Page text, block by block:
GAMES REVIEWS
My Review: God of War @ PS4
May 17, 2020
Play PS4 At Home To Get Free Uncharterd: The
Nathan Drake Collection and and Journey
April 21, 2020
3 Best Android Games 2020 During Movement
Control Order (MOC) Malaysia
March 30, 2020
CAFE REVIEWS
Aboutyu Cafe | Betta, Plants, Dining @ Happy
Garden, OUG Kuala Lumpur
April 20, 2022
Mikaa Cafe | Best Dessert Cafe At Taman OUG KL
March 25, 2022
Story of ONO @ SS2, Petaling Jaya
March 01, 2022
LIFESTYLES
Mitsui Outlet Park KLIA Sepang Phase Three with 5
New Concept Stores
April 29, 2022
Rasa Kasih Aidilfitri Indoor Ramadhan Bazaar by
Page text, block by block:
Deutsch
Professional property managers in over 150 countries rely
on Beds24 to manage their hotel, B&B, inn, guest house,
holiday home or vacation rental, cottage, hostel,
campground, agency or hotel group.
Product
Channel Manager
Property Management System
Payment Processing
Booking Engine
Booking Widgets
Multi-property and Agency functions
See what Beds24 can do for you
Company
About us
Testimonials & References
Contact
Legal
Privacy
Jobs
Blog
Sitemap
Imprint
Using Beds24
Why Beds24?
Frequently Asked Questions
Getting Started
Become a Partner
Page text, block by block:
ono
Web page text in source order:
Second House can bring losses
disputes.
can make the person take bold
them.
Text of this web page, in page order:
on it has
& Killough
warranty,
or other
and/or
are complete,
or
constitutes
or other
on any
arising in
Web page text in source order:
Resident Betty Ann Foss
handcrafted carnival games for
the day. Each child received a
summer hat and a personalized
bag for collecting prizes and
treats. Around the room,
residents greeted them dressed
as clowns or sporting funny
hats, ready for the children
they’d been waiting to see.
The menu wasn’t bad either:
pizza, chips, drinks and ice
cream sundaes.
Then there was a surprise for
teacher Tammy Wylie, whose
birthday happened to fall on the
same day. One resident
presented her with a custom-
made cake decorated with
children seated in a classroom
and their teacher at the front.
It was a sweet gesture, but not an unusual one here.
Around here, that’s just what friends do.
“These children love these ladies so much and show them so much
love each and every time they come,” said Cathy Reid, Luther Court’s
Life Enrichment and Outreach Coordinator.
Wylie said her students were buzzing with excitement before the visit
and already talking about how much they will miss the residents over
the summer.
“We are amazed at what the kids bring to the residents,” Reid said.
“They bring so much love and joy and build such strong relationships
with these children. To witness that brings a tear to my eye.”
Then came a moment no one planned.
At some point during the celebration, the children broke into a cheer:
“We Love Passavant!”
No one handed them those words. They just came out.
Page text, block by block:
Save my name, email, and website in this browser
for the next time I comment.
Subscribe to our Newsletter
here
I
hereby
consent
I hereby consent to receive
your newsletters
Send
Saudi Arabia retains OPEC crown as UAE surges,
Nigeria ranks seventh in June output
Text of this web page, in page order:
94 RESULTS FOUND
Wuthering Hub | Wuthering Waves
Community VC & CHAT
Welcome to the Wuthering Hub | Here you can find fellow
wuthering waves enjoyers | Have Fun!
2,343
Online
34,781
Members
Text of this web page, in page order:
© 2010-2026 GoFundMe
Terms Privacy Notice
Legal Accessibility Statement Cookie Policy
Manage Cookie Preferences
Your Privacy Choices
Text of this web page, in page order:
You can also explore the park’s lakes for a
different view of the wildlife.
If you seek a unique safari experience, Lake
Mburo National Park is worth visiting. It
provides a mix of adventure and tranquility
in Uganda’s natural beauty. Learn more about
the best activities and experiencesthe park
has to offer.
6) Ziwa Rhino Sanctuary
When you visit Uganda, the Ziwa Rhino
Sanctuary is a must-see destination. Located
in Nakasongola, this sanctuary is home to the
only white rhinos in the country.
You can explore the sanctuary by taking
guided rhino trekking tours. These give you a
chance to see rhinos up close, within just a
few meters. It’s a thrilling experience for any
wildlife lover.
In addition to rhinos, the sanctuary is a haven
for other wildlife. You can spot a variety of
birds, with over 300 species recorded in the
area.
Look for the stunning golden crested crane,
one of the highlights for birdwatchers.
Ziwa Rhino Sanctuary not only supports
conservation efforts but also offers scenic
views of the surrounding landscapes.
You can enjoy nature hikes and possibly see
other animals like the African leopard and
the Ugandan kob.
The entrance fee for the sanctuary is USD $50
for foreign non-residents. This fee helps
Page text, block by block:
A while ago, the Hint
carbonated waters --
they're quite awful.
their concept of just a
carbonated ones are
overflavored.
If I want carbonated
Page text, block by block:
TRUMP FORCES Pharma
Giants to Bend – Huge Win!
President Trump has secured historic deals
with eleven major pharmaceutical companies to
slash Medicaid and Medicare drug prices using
● ● ● ● ● ● ●
» **WORK INSTRUCTION**
Look through the data above and return exactly the lines from the one that contains "campground, agency or hotel group." to the one that contains "Second House can bring losses", inclusive, with nothing else.

» **RESULT OF THE TASK**
campground, agency or hotel group.
Product
Channel Manager
Property Management System
Payment Processing
Booking Engine
Booking Widgets
Multi-property and Agency functions
See what Beds24 can do for you
Company
About us
Testimonials & References
Contact
Legal
Privacy
Jobs
Blog
Sitemap
Imprint
Using Beds24
Why Beds24?
Frequently Asked Questions
Getting Started
Become a Partner
Page text, block by block:
ono
Web page text in source order:
Second House can bring losses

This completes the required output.